▸ Task to carry out:
What lines below hold the string "kitchen"? Copy them all.

-------------------------

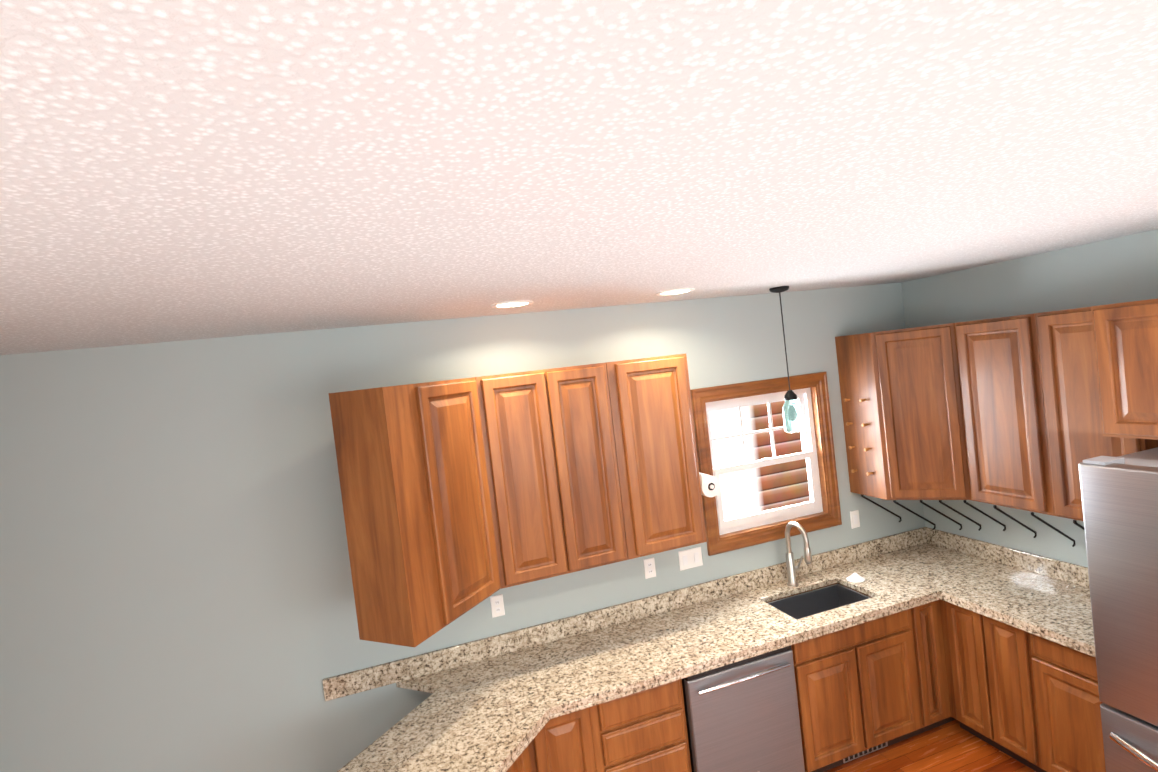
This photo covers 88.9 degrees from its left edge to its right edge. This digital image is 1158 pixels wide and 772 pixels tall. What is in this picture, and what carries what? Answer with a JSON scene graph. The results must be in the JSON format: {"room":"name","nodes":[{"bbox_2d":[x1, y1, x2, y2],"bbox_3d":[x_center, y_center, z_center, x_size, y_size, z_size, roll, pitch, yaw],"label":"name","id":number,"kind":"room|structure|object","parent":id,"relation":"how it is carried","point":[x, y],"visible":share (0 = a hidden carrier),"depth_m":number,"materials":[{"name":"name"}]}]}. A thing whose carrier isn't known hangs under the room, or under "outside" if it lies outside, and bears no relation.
{"room":"kitchen","nodes":[
{"label":"kitchen","id":0,"kind":"room"},
{"bbox_2d":[0,283,924,771],"bbox_3d":[1.666,-0.585,3.956,9.450,5.200,0.140,-7,2,-18],"label":"wall","id":1,"kind":"structure","parent":0,"point":[176,589],"depth_m":2.79,"materials":[{"name":"grey paint"}]},
{"bbox_2d":[328,375,519,647],"bbox_3d":[-0.708,0.508,2.647,0.637,1.035,0.636,-7,2,-18],"label":"upper cabinet","id":2,"kind":"object","parent":1,"relation":"attached to","point":[460,497],"depth_m":2.44,"materials":[{"name":"brown wood"}]},
{"bbox_2d":[490,594,504,617],"bbox_3d":[-0.438,1.181,3.165,0.070,0.115,0.008,-7,2,-18],"label":"electrical outlet plate","id":3,"kind":"object","parent":1,"relation":"attached to","point":[497,605],"depth_m":3.16,"materials":[{"name":"white plastic"}]},
{"bbox_2d":[496,369,571,583],"bbox_3d":[-0.322,0.452,3.038,0.345,1.035,0.330,-7,2,-18],"label":"upper cabinet","id":4,"kind":"object","parent":1,"relation":"attached to","point":[527,415],"depth_m":2.90,"materials":[{"name":"brown wood"}]},
{"bbox_2d":[548,362,635,571],"bbox_3d":[0.003,0.411,3.146,0.345,1.035,0.330,-7,2,-18],"label":"upper cabinet","id":5,"kind":"object","parent":1,"relation":"attached to","point":[590,440],"depth_m":3.00,"materials":[{"name":"brown wood"}]},
{"bbox_2d":[643,557,655,578],"bbox_3d":[0.415,1.065,3.449,0.070,0.115,0.008,-7,2,-18],"label":"electrical outlet plate","id":6,"kind":"object","parent":1,"relation":"attached to","point":[649,564],"depth_m":3.45,"materials":[{"name":"white plastic"}]},
{"bbox_2d":[612,353,706,557],"bbox_3d":[0.380,0.365,3.272,0.455,1.035,0.330,-7,2,-18],"label":"upper cabinet","id":7,"kind":"object","parent":1,"relation":"attached to","point":[653,394],"depth_m":3.12,"materials":[{"name":"brown wood"}]},
{"bbox_2d":[678,547,702,570],"bbox_3d":[0.670,1.034,3.533,0.155,0.115,0.008,-7,2,-18],"label":"switch plate","id":8,"kind":"object","parent":1,"relation":"attached to","point":[690,558],"depth_m":3.53,"materials":[{"name":"white plastic"}]},
{"bbox_2d":[699,472,720,496],"bbox_3d":[0.693,0.560,3.400,0.120,0.120,0.284,-7,2,-18],"label":"paper towel holder","id":9,"kind":"object","parent":1,"relation":"attached to","point":[710,486],"visible":0.62,"depth_m":3.27,"materials":[{"name":"white"}]},
{"bbox_2d":[690,372,841,555],"bbox_3d":[1.182,0.466,3.757,0.997,1.011,0.126,-7,2,-18],"label":"window","id":10,"kind":"structure","parent":1,"relation":"in","point":[830,514],"depth_m":3.76,"materials":[{"name":"brown wood"}]},
{"bbox_2d":[850,510,859,528],"bbox_3d":[1.838,0.886,3.922,0.070,0.115,0.008,-7,2,-18],"label":"switch plate","id":11,"kind":"object","parent":1,"relation":"attached to","point":[854,515],"depth_m":3.92,"materials":[{"name":"white plastic"}]},
{"bbox_2d":[835,323,969,499],"bbox_3d":[2.107,0.155,3.700,0.648,1.035,0.608,-7,2,-18],"label":"upper cabinet","id":12,"kind":"object","parent":1,"relation":"attached to","point":[902,413],"visible":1,"depth_m":3.54,"materials":[{"name":"brown wood"}]},
{"bbox_2d":[861,494,1083,546],"bbox_3d":[2.327,0.786,3.329,0.587,0.242,1.291,-7,2,-18],"label":"stemware rack","id":13,"kind":"object","parent":12,"relation":"hanging from","point":[995,520],"visible":0.79,"depth_m":3.53,"materials":[{"name":"black metal"}]},
{"bbox_2d":[0,0,1157,354],"bbox_3d":[1.180,-0.537,0.507,6.360,0.100,6.700,-7,2,-18],"label":"ceiling","id":14,"kind":"structure","parent":0,"point":[176,170],"depth_m":0.92,"materials":[{"name":"white paint"}]},
{"bbox_2d":[491,300,533,307],"bbox_3d":[-0.311,-0.380,2.751,0.199,0.006,0.199,-6,2,27],"label":"recessed light","id":15,"kind":"object","parent":14,"relation":"in","point":[528,302],"depth_m":2.73,"materials":[{"name":"white plastic"}]},
{"bbox_2d":[656,288,694,295],"bbox_3d":[0.492,-0.480,3.012,0.199,0.006,0.199,-6,2,27],"label":"recessed light","id":16,"kind":"object","parent":14,"relation":"in","point":[676,291],"depth_m":2.99,"materials":[{"name":"white plastic"}]},
{"bbox_2d":[769,286,802,432],"bbox_3d":[1.206,-0.151,3.426,0.110,0.844,0.110,-7,2,-18],"label":"pendant light","id":17,"kind":"object","parent":14,"relation":"hanging from","point":[792,415],"visible":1,"depth_m":3.40,"materials":[{"name":"black metal"}]},
{"bbox_2d":[825,720,1035,771],"bbox_3d":[2.947,2.003,1.073,9.450,0.060,6.700,-7,2,-18],"label":"floor","id":18,"kind":"structure","parent":0,"point":[953,746],"depth_m":3.22,"materials":[{"name":"brown wood"}]},
{"bbox_2d":[337,582,955,771],"bbox_3d":[0.818,1.747,3.045,3.862,0.815,1.016,-7,2,-18],"label":"base cabinet","id":19,"kind":"object","parent":18,"relation":"on","point":[866,688],"depth_m":3.12,"materials":[{"name":"brown wood"}]},
{"bbox_2d":[322,527,1095,771],"bbox_3d":[0.819,1.280,2.812,3.899,0.155,1.467,-7,2,-18],"label":"countertop","id":20,"kind":"structure","parent":19,"relation":"on","point":[496,703],"depth_m":3.08,"materials":[{"name":"beige stone"}]},
{"bbox_2d":[785,521,811,585],"bbox_3d":[1.341,1.018,3.567,0.109,0.410,0.225,-7,2,-18],"label":"pull-down faucet","id":21,"kind":"object","parent":20,"relation":"on","point":[792,568],"visible":1,"depth_m":3.62,"materials":[{"name":"silver metal"}]},
{"bbox_2d":[768,584,870,618],"bbox_3d":[1.405,1.362,3.427,0.560,0.208,0.320,-7,2,-18],"label":"undermount sink","id":22,"kind":"object","parent":20,"relation":"in","point":[813,602],"visible":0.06,"depth_m":3.58,"materials":[{"name":"black metal"}]},
{"bbox_2d":[846,573,864,582],"bbox_3d":[1.688,1.163,3.602,0.102,0.042,0.104,-7,2,-18],"label":"soap dish","id":23,"kind":"object","parent":20,"relation":"on","point":[854,578],"visible":1,"depth_m":3.58,"materials":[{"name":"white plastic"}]},
{"bbox_2d":[682,645,804,771],"bbox_3d":[0.764,1.751,3.186,0.607,0.802,0.658,-7,2,-18],"label":"dishwasher","id":24,"kind":"object","parent":18,"relation":"on","point":[742,715],"visible":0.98,"depth_m":2.92,"materials":[{"name":"silver metal"}]},
{"bbox_2d":[940,599,1105,771],"bbox_3d":[2.517,1.552,3.068,0.600,0.815,0.886,-7,2,-18],"label":"base cabinet","id":25,"kind":"object","parent":18,"relation":"on","point":[1031,700],"depth_m":2.97,"materials":[{"name":"brown wood"}]},
{"bbox_2d":[1079,447,1157,771],"bbox_3d":[2.612,1.117,2.151,0.828,1.712,0.893,-7,2,-18],"label":"refrigerator","id":26,"kind":"object","parent":18,"relation":"on","point":[1119,495],"visible":1,"depth_m":2.35,"materials":[{"name":"grey metal"}]},
{"bbox_2d":[901,229,1157,566],"bbox_3d":[2.812,0.592,2.976,0.120,2.660,2.425,-7,2,-18],"label":"wall","id":27,"kind":"structure","parent":0,"point":[1123,269],"depth_m":3.33,"materials":[{"name":"grey paint"}]},
{"bbox_2d":[954,307,1157,520],"bbox_3d":[2.488,0.131,3.054,0.330,1.035,0.856,-7,2,-18],"label":"upper cabinet","id":28,"kind":"object","parent":27,"relation":"attached to","point":[1031,413],"visible":0.75,"depth_m":3.02,"materials":[{"name":"brown wood"}]},
{"bbox_2d":[1091,298,1157,439],"bbox_3d":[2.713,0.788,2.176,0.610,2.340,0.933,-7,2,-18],"label":"upper cabinet","id":29,"kind":"object","parent":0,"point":[1126,342],"visible":1,"depth_m":2.38,"materials":[{"name":"brown wood"}]},
{"label":"outside","id":30,"kind":"structure","parent":0,"visible":0},
{"bbox_2d":[709,401,809,519],"bbox_3d":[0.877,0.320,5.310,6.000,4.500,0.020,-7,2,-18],"label":"window glass","id":31,"kind":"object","parent":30,"point":[754,490],"depth_m":5.56,"materials":[{"name":"clear glass"}]}
]}

-------------------------

▸ Exercise output:
{"room":"kitchen","nodes":[
{"label":"kitchen","id":0,"kind":"room"},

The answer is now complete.